§ **Aim of the task**
Only the line with "When it comes to luxury fragrances, the" and the lines after it, through the end of the material, belong in the answer; repeat them exactly.

§ **Data section**

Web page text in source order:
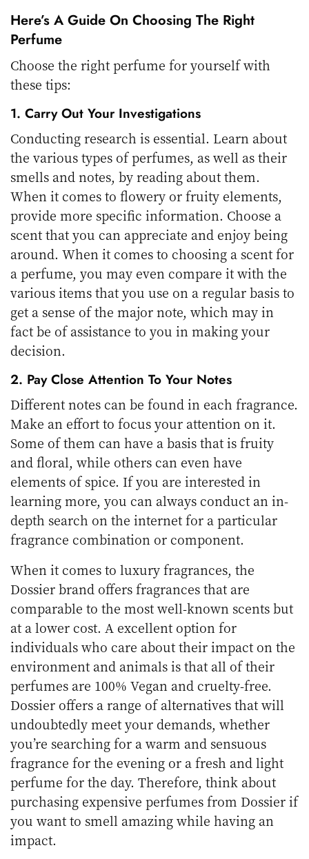
Here’s A Guide On Choosing The Right
Perfume
Choose the right perfume for yourself with
these tips:
1. Carry Out Your Investigations
Conducting research is essential. Learn about
the various types of perfumes, as well as their
smells and notes, by reading about them.
When it comes to flowery or fruity elements,
provide more specific information. Choose a
scent that you can appreciate and enjoy being
around. When it comes to choosing a scent for
a perfume, you may even compare it with the
various items that you use on a regular basis to
get a sense of the major note, which may in
fact be of assistance to you in making your
decision.
2. Pay Close Attention To Your Notes
Different notes can be found in each fragrance.
Make an effort to focus your attention on it.
Some of them can have a basis that is fruity
and floral, while others can even have
elements of spice. If you are interested in
learning more, you can always conduct an in-
depth search on the internet for a particular
fragrance combination or component.
When it comes to luxury fragrances, the
Dossier brand offers fragrances that are
comparable to the most well-known scents but
at a lower cost. A excellent option for
individuals who care about their impact on the
environment and animals is that all of their
perfumes are 100% Vegan and cruelty-free.
Dossier offers a range of alternatives that will
undoubtedly meet your demands, whether
you’re searching for a warm and sensuous
fragrance for the evening or a fresh and light
perfume for the day. Therefore, think about
purchasing expensive perfumes from Dossier if
you want to smell amazing while having an
impact.

§ **Worked solution**
When it comes to luxury fragrances, the
Dossier brand offers fragrances that are
comparable to the most well-known scents but
at a lower cost. A excellent option for
individuals who care about their impact on the
environment and animals is that all of their
perfumes are 100% Vegan and cruelty-free.
Dossier offers a range of alternatives that will
undoubtedly meet your demands, whether
you’re searching for a warm and sensuous
fragrance for the evening or a fresh and light
perfume for the day. Therefore, think about
purchasing expensive perfumes from Dossier if
you want to smell amazing while having an
impact.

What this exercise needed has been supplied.